### HOW TO COMPLETE THIS TASK:
This task calls for the lines below starting at the one containing "and mouse or" and ending at the one containing "years-33.pdf] (34, 19)", repeated exactly with both ends kept and pictures left out.
RECORDS SUPPLIED Start Marker
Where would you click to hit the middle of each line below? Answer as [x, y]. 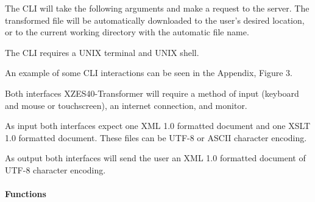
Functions [26, 194]
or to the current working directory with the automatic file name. [127, 32]
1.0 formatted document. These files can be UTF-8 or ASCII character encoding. [156, 137]
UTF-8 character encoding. [55, 169]
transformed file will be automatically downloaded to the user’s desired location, [155, 20]
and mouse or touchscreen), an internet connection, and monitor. [126, 105]
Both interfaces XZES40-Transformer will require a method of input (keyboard [152, 93]
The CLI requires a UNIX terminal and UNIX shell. [102, 52]
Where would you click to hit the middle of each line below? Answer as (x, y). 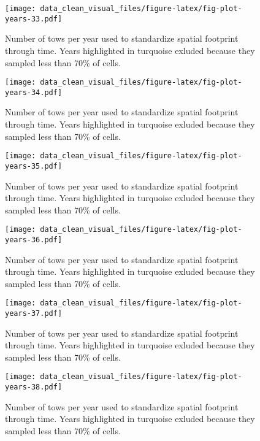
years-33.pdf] (34, 19)
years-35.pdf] (34, 166)
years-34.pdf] (34, 92)
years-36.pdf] (34, 240)
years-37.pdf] (34, 314)
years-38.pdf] (34, 387)
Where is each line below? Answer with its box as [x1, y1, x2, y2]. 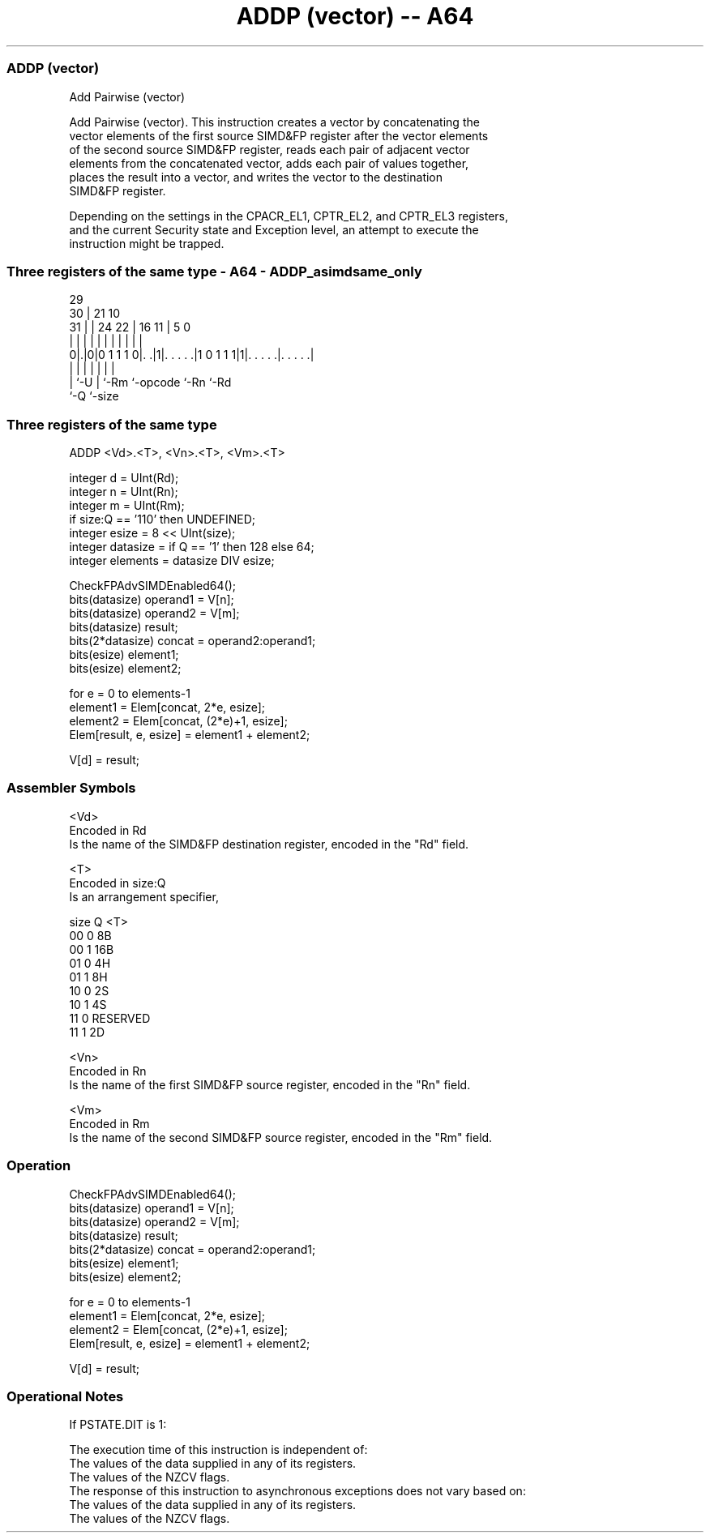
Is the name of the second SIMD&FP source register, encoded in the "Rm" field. [69, 1130, 493, 1144]
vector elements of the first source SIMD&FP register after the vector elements [69, 128, 489, 143]
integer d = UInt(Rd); [69, 471, 179, 485]
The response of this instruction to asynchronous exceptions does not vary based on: [69, 1484, 526, 1498]
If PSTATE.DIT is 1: [69, 1417, 167, 1432]
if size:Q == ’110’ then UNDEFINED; [69, 512, 255, 526]
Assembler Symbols [6, 780, 136, 797]
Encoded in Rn [69, 1063, 147, 1078]
RECORDS SUPPLIED End Marker
### SOLUTION FOR THIS PROBLEM:
and mouse or touchscreen), an internet connection, and monitor. [126, 105]
Both interfaces XZES40-Transformer will require a method of input (keyboard [152, 93]
The CLI requires a UNIX terminal and UNIX shell. [102, 52]
Where would you click to hit the middle of each line below? Answer as (x, y). 
years-33.pdf] (34, 19)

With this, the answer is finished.